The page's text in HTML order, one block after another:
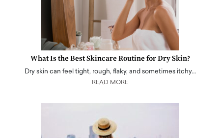
What Is the Best Skincare Routine for Dry Skin?
Dry skin can feel tight, rough, flaky, and sometimes itchy…
READ MORE
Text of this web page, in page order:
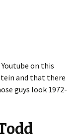
on this
and that there
guys look 1972-
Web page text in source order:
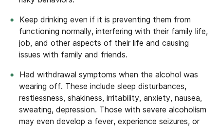
Keep drinking even if it is preventing them from
functioning normally, interfering with their family life,
job, and other aspects of their life and causing
issues with family and friends.
Had withdrawal symptoms when the alcohol was
wearing off. These include sleep disturbances,
restlessness, shakiness, irritability, anxiety, nausea,
sweating, depression. Those with severe alcoholism
may even develop a fever, experience seizures, or
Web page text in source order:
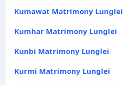
Kumawat Matrimony Lunglei
Kumhar Matrimony Lunglei
Kunbi Matrimony Lunglei
Kurmi Matrimony Lunglei
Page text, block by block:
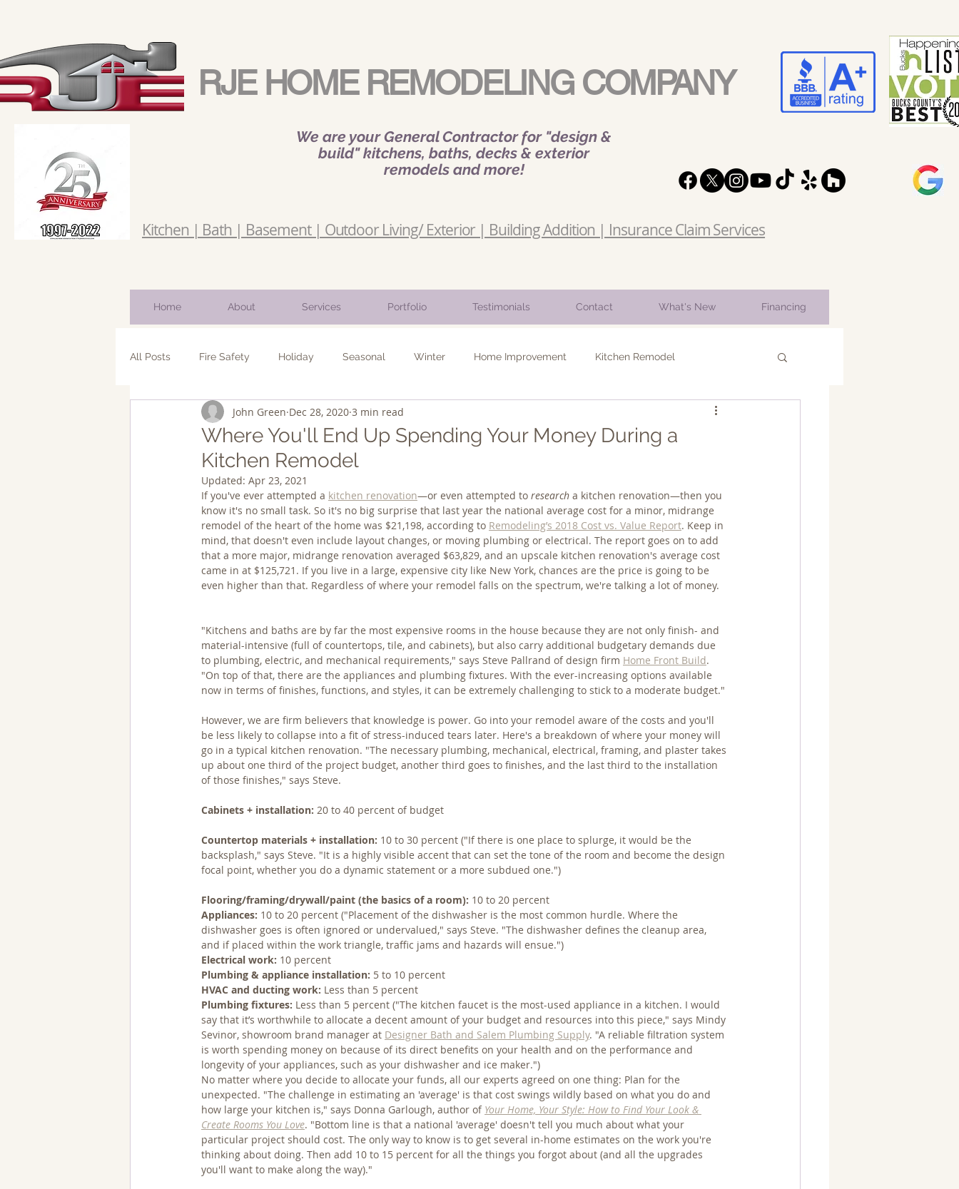
RJE HOME REMODELING COMPANY
We are your General Contractor for "design &
build" kitchens, baths, decks & exterior
remodels and more!
Kitchen | Bath | Basement | Outdoor Living/ Exterior | Building Addition | Insurance Claim Services
Home About Services Portfolio Testimonials Contact What's New Financing
All Posts Fire Safety Holiday Seasonal Winter Home Improvement Kitchen Remodel
Bathroom Remodel Addition Spring
Where You'll End Up Spending Your Money During a
Kitchen Remodel
John Green Dec 28, 2020 3 min read
Updated: Apr 23, 2021
If you've ever attempted a kitchen renovation—or even attempted to research a kitchen renovation—then you
know it's no small task. So it's no big surprise that last year the national average cost for a minor, midrange
remodel of the heart of the home was $21,198, according to Remodeling’s 2018 Cost vs. Value Report. Keep in
mind, that doesn't even include layout changes, or moving plumbing or electrical. The report goes on to add
that a more major, midrange renovation averaged $63,829, and an upscale kitchen renovation's average cost
came in at $125,721. If you live in a large, expensive city like New York, chances are the price is going to be
even higher than that. Regardless of where your remodel falls on the spectrum, we're talking a lot of money.
"Kitchens and baths are by far the most expensive rooms in the house because they are not only finish- and
material-intensive (full of countertops, tile, and cabinets), but also carry additional budgetary demands due
to plumbing, electric, and mechanical requirements," says Steve Pallrand of design firm Home Front Build.
"On top of that, there are the appliances and plumbing fixtures. With the ever-increasing options available
now in terms of finishes, functions, and styles, it can be extremely challenging to stick to a moderate budget."
However, we are firm believers that knowledge is power. Go into your remodel aware of the costs and you'll
be less likely to collapse into a fit of stress-induced tears later. Here's a breakdown of where your money will
go in a typical kitchen renovation. "The necessary plumbing, mechanical, electrical, framing, and plaster takes
up about one third of the project budget, another third goes to finishes, and the last third to the installation
of those finishes," says Steve.
Cabinets + installation: 20 to 40 percent of budget
Countertop materials + installation: 10 to 30 percent ("If there is one place to splurge, it would be the
backsplash," says Steve. "It is a highly visible accent that can set the tone of the room and become the design
focal point, whether you do a dynamic statement or a more subdued one.")
Flooring/framing/drywall/paint (the basics of a room): 10 to 20 percent
Appliances: 10 to 20 percent ("Placement of the dishwasher is the most common hurdle. Where the
dishwasher goes is often ignored or undervalued," says Steve. "The dishwasher defines the cleanup area,
and if placed within the work triangle, traffic jams and hazards will ensue.")
Electrical work: 10 percent
Plumbing & appliance installation: 5 to 10 percent
HVAC and ducting work: Less than 5 percent
Plumbing fixtures: Less than 5 percent ("The kitchen faucet is the most-used appliance in a kitchen. I would
say that it’s worthwhile to allocate a decent amount of your budget and resources into this piece," says Mindy
Sevinor, showroom brand manager at Designer Bath and Salem Plumbing Supply. "A reliable filtration system
is worth spending money on because of its direct benefits on your health and on the performance and
longevity of your appliances, such as your dishwasher and ice maker.")
No matter where you decide to allocate your funds, all our experts agreed on one thing: Plan for the
unexpected. "The challenge in estimating an 'average' is that cost swings wildly based on what you do and
how large your kitchen is," says Donna Garlough, author of Your Home, Your Style: How to Find Your Look &
Create Rooms You Love. "Bottom line is that a national 'average' doesn't tell you much about what your
particular project should cost. The only way to know is to get several in-home estimates on the work you're
thinking about doing. Then add 10 to 15 percent for all the things you forgot about (and all the upgrades
you'll want to make along the way)."
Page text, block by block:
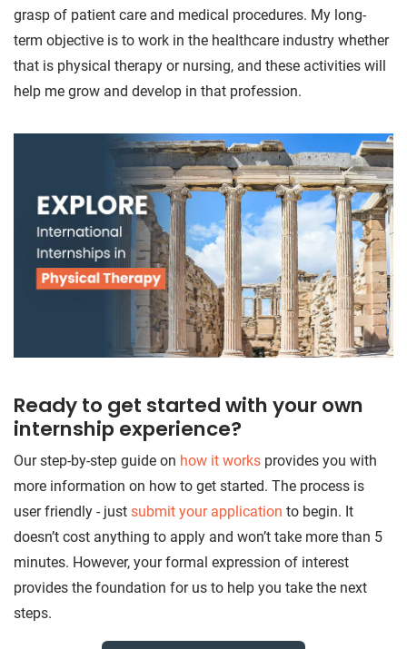
grasp of patient care and medical procedures. My long-
term objective is to work in the healthcare industry whether
that is physical therapy or nursing, and these activities will
help me grow and develop in that profession.
Ready to get started with your own
internship experience?
Our step-by-step guide on how it works provides you with
more information on how to get started. The process is
user friendly - just submit your application to begin. It
doesn’t cost anything to apply and won’t take more than 5
minutes. However, your formal expression of interest
provides the foundation for us to help you take the next
steps.
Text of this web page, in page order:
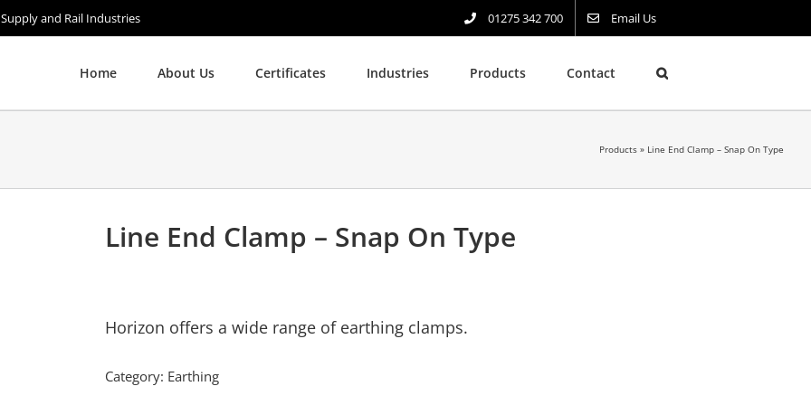
and Rail Industries 01275 342 700 Email Us
Home About Us Certificates Industries Products Contact
Products » Line End Clamp – Snap On Type
Line End Clamp – Snap On Type
Horizon offers a wide range of earthing clamps.
Category: Earthing
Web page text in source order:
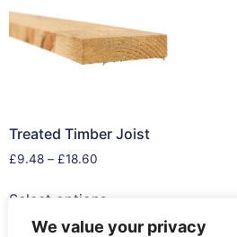
We value your privacy
Treated Timber Joist
£9.48 – £18.60
Select options
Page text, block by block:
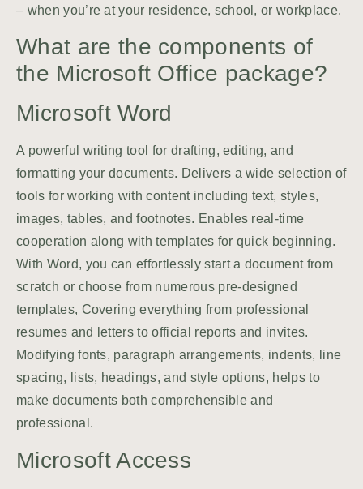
━━━━
:: Instructions for the task ::
Copy only this from above: the line containing "Kumawat Matrimony Lunglei", the line containing "Kitchen | Bath", and all lines between, printed exactly. Leave out the pictures.

:: Final answer ::
Kumawat Matrimony Lunglei
Kumhar Matrimony Lunglei
Kunbi Matrimony Lunglei
Kurmi Matrimony Lunglei
Page text, block by block:
RJE HOME REMODELING COMPANY
We are your General Contractor for "design &
build" kitchens, baths, decks & exterior
remodels and more!
Kitchen | Bath | Basement | Outdoor Living/ Exterior | Building Addition | Insurance Claim Services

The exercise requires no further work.